Par contre winex est payant, c'est 5$ par mois je crois, et je ne te conseille pas de l'utiliser d'un point de vue "idéologique". En effet winex est basé sur wine, mais contrairement aux promesses faites au début du projet, winex n'effectue aucun "retour" de code vers la communauté du libre (ou alors aps assez, je ne suis pas le meilleur placé pour te dire).

Si tu veux quand même essayer winex il te faudra télécharger la dernière version sur leur CVS et le compiler/installer à la main (c'est gratuit dans ce cas, mais sûrement galère, d'ailleurs j'ai jamais réussi à finir le téléchargemet du CVS).

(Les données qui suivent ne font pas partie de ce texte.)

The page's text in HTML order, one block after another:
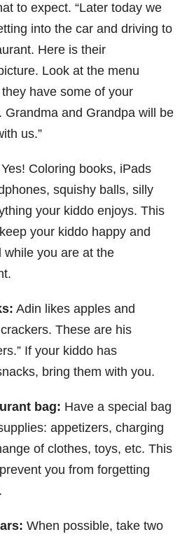
to expect. “Later today we
into the car and driving to
Here is their
Look at the menu
have some of your
Grandma and Grandpa will be
us.”
Yes! Coloring books, iPads
squishy balls, silly
your kiddo enjoys. This
your kiddo happy and
while you are at the
Adin likes apples and
These are his
If your kiddo has
bring them with you.
bag: Have a special bag
appetizers, charging
of clothes, toys, etc. This
you from forgetting
When possible, take two
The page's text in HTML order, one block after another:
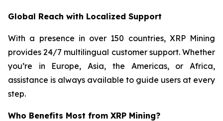
Global Reach with Localized Support
With a presence in over 150 countries, XRP Mining
provides 24/7 multilingual customer support. Whether
you’re in Europe, Asia, the Americas, or Africa,
assistance is always available to guide users at every
step.
Who Benefits Most from XRP Mining?
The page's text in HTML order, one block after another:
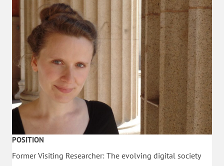
POSITION
Former Visiting Researcher: The evolving digital society
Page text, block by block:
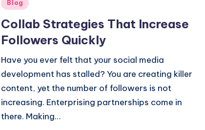
Blog
Collab Strategies That Increase
Followers Quickly
Have you ever felt that your social media
development has stalled? You are creating killer
content, yet the number of followers is not
increasing. Enterprising partnerships come in
there. Making…

Le seul avantage c'est qu'ils font tourner beaucoup plus de jeux que wine.

C'est vous qui voyez. Y'en a qui ont essayé...

----------

## sebo

En ce qui me concerne, j'utilise Wine. Je ne suis pas un crack mais bon en lisant la documentation dispo sur le site: www.winehq.org, on s'en sort.

En gros, il suffit de lancer wine une fois pour qu'il une arborescence de depart dans laquelle tu peux modifer le fichier .wine/config. Tu peux ainsi preciser les lettres du  cdrom, etc...

Ensuite, il n'y a qu'a lancer wine nomdelapplication...

Voila

----------

## dyurne

je vais peut être dire une bétise mais il me semble que wineX n'est payant que si on prend une versoin packagé ( genre rpm ).

Il me semble ( attention j'emet une réserve ) que les sources sont disponibles et que n'importe qui à le droit de les compiler. le hic c'est que apparement c'est assez dur...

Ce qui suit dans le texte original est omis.